Start of Block

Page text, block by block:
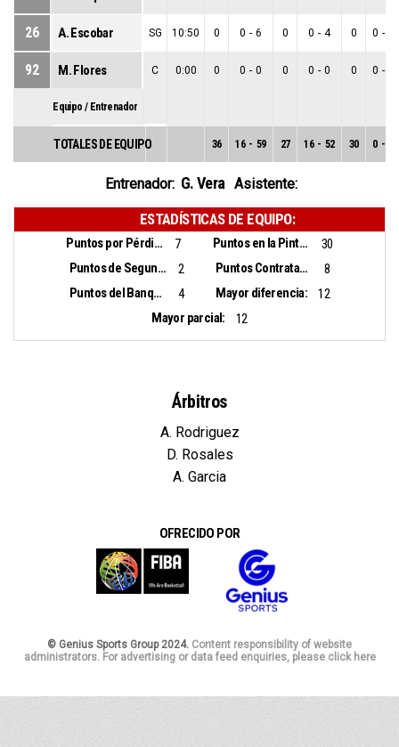
26 A. Escobar SG 10:50 0 0 - 6 0 0 - 4 0 0 -
92 M. Flores C 0:00 0 0 - 0 0 0 - 0 0 0 -
Equipo / Entrenador
TOTALES DE EQUIPO 36 16 - 59 27 16 - 52 30 0 -
Entrenador: G. Vera Asistente:
ESTADÍSTICAS DE EQUIPO:
Puntos por Pérdidas: 7 Puntos en la Pintura:
30
Puntos de Segunda Oportunidad:
2 Puntos Contrataque:
8
Puntos del Banquillo:
4 Mayor diferencia:
12
Mayor parcial:
12
Árbitros
A. Rodriguez
D. Rosales
A. Garcia
OFRECIDO POR
© Genius Sports Group 2024. Content responsibility of website
administrators. For advertising or data feed enquiries, please click here
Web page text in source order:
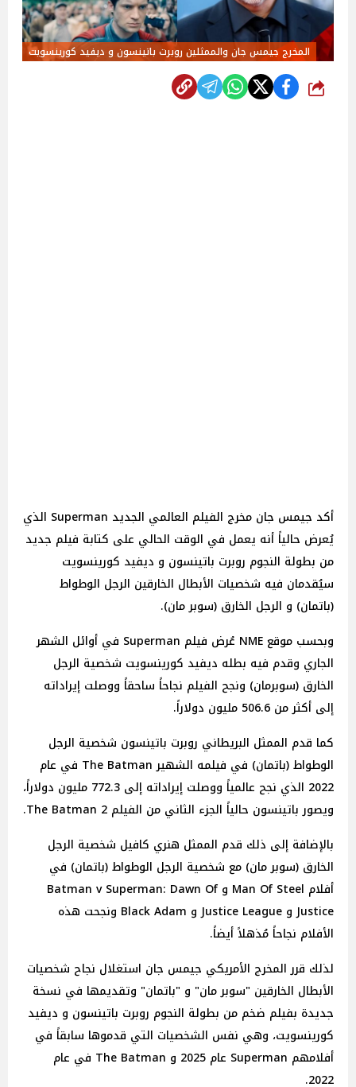
المخرج جيمس جان والممثلين روبرت باتينسون و ديفيد كورينسويت
شارك
أكد جيمس جان مخرج الفيلم العالمي الجديد Superman الذي
يُعرض حالياً أنه يعمل في الوقت الحالي على كتابة فيلم جديد
من بطولة النجوم روبرت باتينسون و ديفيد كورينسويت
سيُقدمان فيه شخصيات الأبطال الخارقين الرجل الوطواط
(باتمان) و الرجل الخارق (سوبر مان).
وبحسب موقع NME عُرض فيلم Superman في أوائل الشهر
الجاري وقدم فيه بطله ديفيد كورينسويت شخصية الرجل
الخارق (سوبرمان) ونجح الفيلم نجاحاً ساحقاً ووصلت إيراداته
إلى أكثر من 506.6 مليون دولاراً.
كما قدم الممثل البريطاني روبرت باتينسون شخصية الرجل
الوطواط (باتمان) في فيلمه الشهير The Batman في عام
2022 الذي نجح عالمياً ووصلت إيراداته إلى 772.3 مليون دولاراً،
ويصور باتينسون حالياً الجزء الثاني من الفيلم The Batman 2.
بالإضافة إلى ذلك قدم الممثل هنري كافيل شخصية الرجل
الخارق (سوبر مان) مع شخصية الرجل الوطواط (باتمان) في
أفلام Man Of Steel و Batman v Superman: Dawn Of
Justice و Justice League و Black Adam ونجحت هذه
الأفلام نجاحاً مُذهلاً أيضاً.
لذلك قرر المخرج الأمريكي جيمس جان استغلال نجاح شخصيات
الأبطال الخارقين "سوبر مان" و "باتمان" وتقديمها في نسخة
جديدة بفيلم ضخم من بطولة النجوم روبرت باتينسون و ديفيد
كورينسويت، وهي نفس الشخصيات التي قدموها سابقاً في
أفلامهم Superman عام 2025 و The Batman في عام
2022.
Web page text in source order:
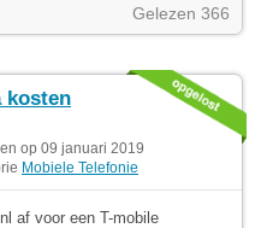
Gelezen 366
kosten
op 09 januari 2019
Mobiele Telefonie
af voor een T-mobile

End of Block

Gather each line of the listing containing the word "ديفيد" and show it.

المخرج جيمس جان والممثلين روبرت باتينسون و ديفيد كورينسويت
من بطولة النجوم روبرت باتينسون و ديفيد كورينسويت
الجاري وقدم فيه بطله ديفيد كورينسويت شخصية الرجل
جديدة بفيلم ضخم من بطولة النجوم روبرت باتينسون و ديفيد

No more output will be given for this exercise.